== Available data ==

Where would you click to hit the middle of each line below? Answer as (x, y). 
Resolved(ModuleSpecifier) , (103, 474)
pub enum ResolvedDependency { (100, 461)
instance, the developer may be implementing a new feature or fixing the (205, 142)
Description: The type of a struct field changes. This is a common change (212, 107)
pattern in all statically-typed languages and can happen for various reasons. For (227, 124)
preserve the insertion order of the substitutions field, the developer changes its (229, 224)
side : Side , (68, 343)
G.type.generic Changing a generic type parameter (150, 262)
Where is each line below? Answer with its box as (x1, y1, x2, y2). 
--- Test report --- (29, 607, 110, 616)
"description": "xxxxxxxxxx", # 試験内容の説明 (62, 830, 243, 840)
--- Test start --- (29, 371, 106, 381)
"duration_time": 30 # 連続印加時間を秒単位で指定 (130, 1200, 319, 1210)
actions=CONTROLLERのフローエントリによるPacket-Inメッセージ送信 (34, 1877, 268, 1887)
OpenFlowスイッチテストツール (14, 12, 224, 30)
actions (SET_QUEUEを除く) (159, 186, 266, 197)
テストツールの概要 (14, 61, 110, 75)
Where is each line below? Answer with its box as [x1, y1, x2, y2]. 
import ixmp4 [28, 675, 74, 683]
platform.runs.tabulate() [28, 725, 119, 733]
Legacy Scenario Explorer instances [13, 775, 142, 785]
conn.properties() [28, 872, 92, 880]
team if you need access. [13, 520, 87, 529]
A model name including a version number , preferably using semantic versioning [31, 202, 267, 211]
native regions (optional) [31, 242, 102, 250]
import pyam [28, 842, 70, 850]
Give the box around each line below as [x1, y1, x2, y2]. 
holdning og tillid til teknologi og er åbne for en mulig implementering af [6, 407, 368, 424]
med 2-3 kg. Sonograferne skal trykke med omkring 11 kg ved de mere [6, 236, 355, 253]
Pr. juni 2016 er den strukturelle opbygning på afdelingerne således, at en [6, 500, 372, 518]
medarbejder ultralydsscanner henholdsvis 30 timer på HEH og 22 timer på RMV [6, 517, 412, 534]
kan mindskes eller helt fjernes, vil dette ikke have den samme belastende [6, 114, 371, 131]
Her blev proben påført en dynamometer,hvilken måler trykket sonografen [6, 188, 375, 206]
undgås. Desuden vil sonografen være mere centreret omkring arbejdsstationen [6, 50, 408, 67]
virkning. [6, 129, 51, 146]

===

**How to complete this task:**
Return only the lines above that run from the opening line through the line containing "OpenFlowスイッチテストツール (14, 12, 224, 30)", exactly as written.

**Solution to this task:**
Where would you click to hit the middle of each line below? Answer as (x, y). 
Resolved(ModuleSpecifier) , (103, 474)
pub enum ResolvedDependency { (100, 461)
instance, the developer may be implementing a new feature or fixing the (205, 142)
Description: The type of a struct field changes. This is a common change (212, 107)
pattern in all statically-typed languages and can happen for various reasons. For (227, 124)
preserve the insertion order of the substitutions field, the developer changes its (229, 224)
side : Side , (68, 343)
G.type.generic Changing a generic type parameter (150, 262)
Where is each line below? Answer with its box as (x1, y1, x2, y2). 
--- Test report --- (29, 607, 110, 616)
"description": "xxxxxxxxxx", # 試験内容の説明 (62, 830, 243, 840)
--- Test start --- (29, 371, 106, 381)
"duration_time": 30 # 連続印加時間を秒単位で指定 (130, 1200, 319, 1210)
actions=CONTROLLERのフローエントリによるPacket-Inメッセージ送信 (34, 1877, 268, 1887)
OpenFlowスイッチテストツール (14, 12, 224, 30)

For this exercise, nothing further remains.